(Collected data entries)
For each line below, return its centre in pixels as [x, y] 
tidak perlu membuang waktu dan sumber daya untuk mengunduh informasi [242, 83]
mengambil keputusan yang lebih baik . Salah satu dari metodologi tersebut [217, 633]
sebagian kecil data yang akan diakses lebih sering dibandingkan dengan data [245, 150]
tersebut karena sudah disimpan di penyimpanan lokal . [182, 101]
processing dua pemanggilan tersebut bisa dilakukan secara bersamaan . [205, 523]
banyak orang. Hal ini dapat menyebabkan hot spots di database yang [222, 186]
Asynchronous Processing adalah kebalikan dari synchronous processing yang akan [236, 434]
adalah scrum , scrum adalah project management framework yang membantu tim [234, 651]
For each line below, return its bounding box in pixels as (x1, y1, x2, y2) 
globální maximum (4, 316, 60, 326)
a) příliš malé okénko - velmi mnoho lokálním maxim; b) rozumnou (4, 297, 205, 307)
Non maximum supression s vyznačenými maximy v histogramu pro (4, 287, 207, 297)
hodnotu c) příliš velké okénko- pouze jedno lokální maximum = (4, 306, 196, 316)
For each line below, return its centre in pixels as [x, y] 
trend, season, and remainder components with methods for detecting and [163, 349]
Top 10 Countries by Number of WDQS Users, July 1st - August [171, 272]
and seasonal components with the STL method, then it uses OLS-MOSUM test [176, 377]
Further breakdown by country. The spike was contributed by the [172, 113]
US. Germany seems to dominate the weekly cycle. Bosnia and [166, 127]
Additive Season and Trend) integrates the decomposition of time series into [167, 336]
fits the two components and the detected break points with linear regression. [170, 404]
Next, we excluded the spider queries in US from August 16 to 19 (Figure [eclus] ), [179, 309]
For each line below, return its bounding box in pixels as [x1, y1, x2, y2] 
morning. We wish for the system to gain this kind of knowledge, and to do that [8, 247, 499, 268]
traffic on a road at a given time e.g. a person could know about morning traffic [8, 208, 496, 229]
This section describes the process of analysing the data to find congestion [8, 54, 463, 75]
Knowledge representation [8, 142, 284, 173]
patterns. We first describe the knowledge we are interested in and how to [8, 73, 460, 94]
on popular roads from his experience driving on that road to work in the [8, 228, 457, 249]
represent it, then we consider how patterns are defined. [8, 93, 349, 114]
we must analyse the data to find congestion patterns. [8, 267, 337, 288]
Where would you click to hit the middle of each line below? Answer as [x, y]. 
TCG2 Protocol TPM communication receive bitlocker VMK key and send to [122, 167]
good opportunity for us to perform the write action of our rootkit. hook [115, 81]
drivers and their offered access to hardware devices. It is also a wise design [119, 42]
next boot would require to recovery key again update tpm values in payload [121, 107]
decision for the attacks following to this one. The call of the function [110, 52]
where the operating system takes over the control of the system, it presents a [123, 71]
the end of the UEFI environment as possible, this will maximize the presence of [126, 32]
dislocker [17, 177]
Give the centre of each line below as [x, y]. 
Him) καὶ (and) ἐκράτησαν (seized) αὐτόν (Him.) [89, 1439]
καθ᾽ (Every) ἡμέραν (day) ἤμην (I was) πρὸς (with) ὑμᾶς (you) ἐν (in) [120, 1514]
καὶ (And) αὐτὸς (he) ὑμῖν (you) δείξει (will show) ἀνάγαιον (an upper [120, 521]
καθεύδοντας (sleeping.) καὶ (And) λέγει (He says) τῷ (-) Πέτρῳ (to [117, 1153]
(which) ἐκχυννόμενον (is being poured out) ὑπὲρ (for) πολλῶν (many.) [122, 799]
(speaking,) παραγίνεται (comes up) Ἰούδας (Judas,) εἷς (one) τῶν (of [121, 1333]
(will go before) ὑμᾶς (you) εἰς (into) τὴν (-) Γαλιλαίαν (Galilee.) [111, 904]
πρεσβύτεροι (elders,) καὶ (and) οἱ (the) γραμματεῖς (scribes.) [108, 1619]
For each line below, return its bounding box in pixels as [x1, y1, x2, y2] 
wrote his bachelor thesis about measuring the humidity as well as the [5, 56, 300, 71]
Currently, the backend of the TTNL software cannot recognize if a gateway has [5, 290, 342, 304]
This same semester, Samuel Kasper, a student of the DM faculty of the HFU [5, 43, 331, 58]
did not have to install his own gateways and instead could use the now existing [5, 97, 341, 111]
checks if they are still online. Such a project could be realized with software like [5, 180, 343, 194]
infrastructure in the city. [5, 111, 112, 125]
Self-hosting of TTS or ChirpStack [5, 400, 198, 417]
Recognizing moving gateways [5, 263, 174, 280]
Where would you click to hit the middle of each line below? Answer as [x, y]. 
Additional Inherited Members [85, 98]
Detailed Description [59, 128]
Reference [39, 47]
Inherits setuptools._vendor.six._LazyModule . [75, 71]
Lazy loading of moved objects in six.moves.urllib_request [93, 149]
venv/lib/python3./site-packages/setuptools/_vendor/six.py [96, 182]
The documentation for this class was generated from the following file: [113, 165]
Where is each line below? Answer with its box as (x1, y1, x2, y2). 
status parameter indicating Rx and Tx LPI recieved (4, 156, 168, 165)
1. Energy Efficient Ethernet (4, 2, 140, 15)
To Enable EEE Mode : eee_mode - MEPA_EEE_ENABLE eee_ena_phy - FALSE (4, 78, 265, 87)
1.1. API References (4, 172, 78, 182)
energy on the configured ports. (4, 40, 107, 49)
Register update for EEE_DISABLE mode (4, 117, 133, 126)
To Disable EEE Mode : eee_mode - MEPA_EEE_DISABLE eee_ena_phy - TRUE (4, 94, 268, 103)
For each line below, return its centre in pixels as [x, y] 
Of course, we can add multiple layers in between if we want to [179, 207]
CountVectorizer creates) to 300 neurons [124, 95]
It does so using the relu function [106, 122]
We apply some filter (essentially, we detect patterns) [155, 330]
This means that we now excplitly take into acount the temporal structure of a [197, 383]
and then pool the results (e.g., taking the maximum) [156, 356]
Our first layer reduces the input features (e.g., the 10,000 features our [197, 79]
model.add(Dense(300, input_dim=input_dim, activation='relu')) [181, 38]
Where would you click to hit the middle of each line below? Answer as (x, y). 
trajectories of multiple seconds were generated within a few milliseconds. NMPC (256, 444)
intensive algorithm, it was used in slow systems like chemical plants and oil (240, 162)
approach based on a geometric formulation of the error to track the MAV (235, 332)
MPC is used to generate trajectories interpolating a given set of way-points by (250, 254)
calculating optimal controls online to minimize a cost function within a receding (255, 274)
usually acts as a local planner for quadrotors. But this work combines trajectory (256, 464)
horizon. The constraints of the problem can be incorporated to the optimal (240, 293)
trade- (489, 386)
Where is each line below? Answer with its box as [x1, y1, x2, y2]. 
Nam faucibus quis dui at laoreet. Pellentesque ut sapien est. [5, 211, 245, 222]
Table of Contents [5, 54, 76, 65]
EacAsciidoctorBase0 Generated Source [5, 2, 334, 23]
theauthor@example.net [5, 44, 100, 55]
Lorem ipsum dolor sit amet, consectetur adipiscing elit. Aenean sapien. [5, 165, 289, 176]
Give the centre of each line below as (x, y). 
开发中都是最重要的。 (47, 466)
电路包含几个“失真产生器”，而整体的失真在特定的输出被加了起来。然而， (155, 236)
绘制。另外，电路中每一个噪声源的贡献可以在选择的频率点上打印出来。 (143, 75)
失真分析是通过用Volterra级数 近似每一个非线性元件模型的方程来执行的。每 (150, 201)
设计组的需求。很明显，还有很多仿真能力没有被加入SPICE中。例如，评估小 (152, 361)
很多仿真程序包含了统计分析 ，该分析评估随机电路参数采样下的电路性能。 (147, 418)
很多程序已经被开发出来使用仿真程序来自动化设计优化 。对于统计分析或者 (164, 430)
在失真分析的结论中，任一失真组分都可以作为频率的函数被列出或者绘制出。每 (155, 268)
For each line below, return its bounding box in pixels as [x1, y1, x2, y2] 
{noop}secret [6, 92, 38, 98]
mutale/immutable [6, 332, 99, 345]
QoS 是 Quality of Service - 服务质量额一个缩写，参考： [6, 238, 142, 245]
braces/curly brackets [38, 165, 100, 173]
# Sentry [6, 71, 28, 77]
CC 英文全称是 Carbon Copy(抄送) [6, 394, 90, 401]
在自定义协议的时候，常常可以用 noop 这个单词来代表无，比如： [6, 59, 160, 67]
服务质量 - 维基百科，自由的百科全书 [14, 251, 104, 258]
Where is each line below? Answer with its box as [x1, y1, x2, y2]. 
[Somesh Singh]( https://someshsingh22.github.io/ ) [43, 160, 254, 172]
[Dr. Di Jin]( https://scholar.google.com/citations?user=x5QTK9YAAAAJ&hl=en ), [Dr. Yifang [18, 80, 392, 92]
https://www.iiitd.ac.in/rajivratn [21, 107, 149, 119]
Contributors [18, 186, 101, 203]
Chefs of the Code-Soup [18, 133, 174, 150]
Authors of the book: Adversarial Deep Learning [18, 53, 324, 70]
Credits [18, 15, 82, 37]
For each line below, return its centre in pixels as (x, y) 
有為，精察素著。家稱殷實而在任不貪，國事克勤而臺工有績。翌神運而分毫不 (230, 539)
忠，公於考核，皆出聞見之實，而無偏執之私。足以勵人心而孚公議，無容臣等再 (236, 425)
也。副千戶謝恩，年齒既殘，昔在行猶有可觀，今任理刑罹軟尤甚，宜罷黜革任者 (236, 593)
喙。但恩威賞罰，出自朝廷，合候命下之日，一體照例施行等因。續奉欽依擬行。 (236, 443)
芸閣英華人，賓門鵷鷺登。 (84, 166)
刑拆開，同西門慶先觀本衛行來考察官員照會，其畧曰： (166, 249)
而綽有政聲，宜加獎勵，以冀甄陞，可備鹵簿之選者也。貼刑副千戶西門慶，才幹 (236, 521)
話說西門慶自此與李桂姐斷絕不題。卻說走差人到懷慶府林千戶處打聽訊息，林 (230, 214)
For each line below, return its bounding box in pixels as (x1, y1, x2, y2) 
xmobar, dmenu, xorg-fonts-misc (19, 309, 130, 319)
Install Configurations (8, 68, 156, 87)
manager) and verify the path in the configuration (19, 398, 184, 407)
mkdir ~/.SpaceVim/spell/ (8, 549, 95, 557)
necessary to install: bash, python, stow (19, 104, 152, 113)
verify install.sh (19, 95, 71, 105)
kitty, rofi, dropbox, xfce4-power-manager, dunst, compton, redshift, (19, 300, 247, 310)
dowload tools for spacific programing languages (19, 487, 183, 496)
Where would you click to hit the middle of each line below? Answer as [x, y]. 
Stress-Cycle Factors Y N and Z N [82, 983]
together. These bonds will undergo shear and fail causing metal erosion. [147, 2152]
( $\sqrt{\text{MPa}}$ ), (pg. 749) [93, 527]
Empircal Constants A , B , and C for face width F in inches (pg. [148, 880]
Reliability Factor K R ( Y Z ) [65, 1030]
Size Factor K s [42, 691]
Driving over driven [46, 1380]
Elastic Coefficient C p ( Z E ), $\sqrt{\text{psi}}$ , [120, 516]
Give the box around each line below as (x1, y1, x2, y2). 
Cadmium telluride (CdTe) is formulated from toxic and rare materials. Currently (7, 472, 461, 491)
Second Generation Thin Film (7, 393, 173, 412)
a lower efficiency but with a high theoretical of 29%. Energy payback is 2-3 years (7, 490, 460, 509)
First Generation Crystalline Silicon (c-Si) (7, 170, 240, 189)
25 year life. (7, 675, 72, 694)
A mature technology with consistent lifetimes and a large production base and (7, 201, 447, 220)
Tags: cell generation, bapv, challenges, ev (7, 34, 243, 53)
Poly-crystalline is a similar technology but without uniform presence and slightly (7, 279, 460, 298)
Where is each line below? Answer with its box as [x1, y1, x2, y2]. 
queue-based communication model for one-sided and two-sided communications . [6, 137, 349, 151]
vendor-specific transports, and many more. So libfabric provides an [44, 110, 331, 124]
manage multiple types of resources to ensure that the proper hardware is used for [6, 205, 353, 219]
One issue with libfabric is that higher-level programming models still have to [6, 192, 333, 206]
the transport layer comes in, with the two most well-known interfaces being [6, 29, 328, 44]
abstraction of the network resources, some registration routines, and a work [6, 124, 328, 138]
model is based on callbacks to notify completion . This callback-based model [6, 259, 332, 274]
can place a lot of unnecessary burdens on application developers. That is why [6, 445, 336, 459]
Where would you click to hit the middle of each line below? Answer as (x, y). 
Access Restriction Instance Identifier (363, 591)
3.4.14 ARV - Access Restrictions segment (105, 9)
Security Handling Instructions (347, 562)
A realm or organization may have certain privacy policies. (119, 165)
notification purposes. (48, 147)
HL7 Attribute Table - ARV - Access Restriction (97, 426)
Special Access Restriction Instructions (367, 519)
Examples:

Exercise details> Count up the lines in the records that contain the word "příliš" and reply with that figure only.

Response to the exercise> 2